1. Locate which piece of data in MP4 has a problem

Since there are still a lot of MP4 data, it is unrealistic to check one by one. So locate the problem according to the error log.

a. View adb error log

$ adb logcat *:E 

02-24 17:59:30.569   352   352 E Utils   : did not find width and/or height
02-24 17:59:30.570   352   352 E Utils   : did not find width and/or height
02-24 17:59:30.583   354  1906 E Utils   : b/23680780
02-24 17:59:30.584  1878  1896 E MediaPlayerNative: error (1, -22)
02-24 17:59:30.634  1878  1878 E MediaPlayer: Error (1,-22)

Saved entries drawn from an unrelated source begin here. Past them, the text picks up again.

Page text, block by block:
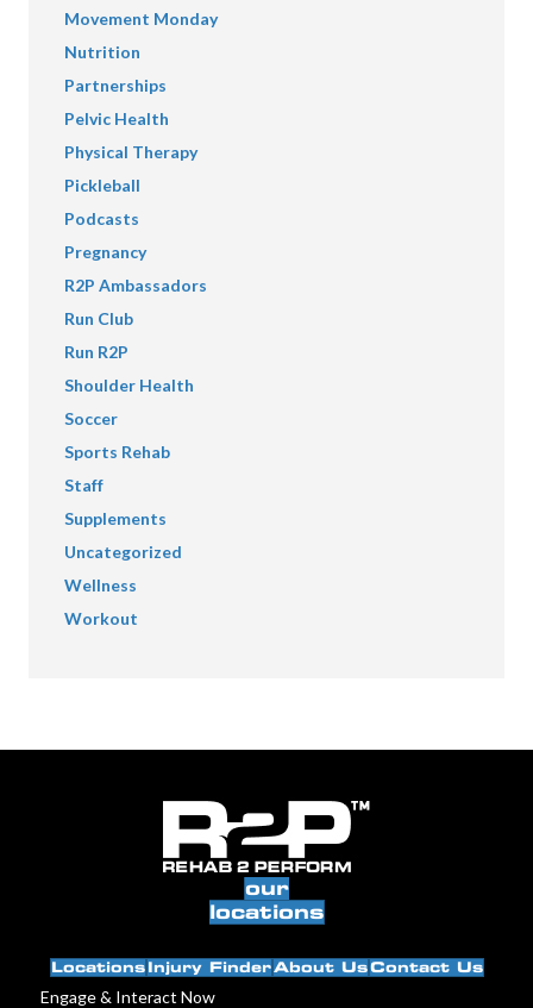
Movement Monday
Nutrition
Partnerships
Pelvic Health
Physical Therapy
Pickleball
Podcasts
Pregnancy
R2P Ambassadors
Run Club
Run R2P
Shoulder Health
Soccer
Sports Rehab
Staff
Supplements
Uncategorized
Wellness
Workout
our
locations
Locations Injury FinderAbout UsContact Us
Engage & Interact Now
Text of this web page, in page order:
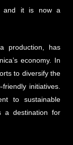
and it is now a
production, has
economy. In
to diversify the
initiatives.
to sustainable
a destination for

Errors found in E utils: B / 23680780

According to the process number 354, it is found that it is a mediaserver process

$ adb shell ps | grep 354
media           354      1   93744  26112 binder_thread_read  0 S mediaserver

b. Locate the source location of AOSP error

Search b/23680780 in AOSP source code and locate the source file at / home / Kevin / extraspace / AOSP / frameworks / AV / media / libstagefright / utils cpp

This log has been printed in several places, so there's nothing to say. Set all breakpoints

Then debug. Click to play MP4 with problems and find that the breakpoint stops at the place where hvcc is parsed

c. Print hvcc in MP4 with gdb

In fact, you can also view it through MP4 analysis tool without gdb printing, but I'm debugging here, so I can output it directly with gdb. As for MP4 analysis tools, I still use a lot. Let me talk about Linux. Recommended use MediaParser , there is a problem with the original compilation on qt6. I fixed it. If necessary, just download and compile it yourself.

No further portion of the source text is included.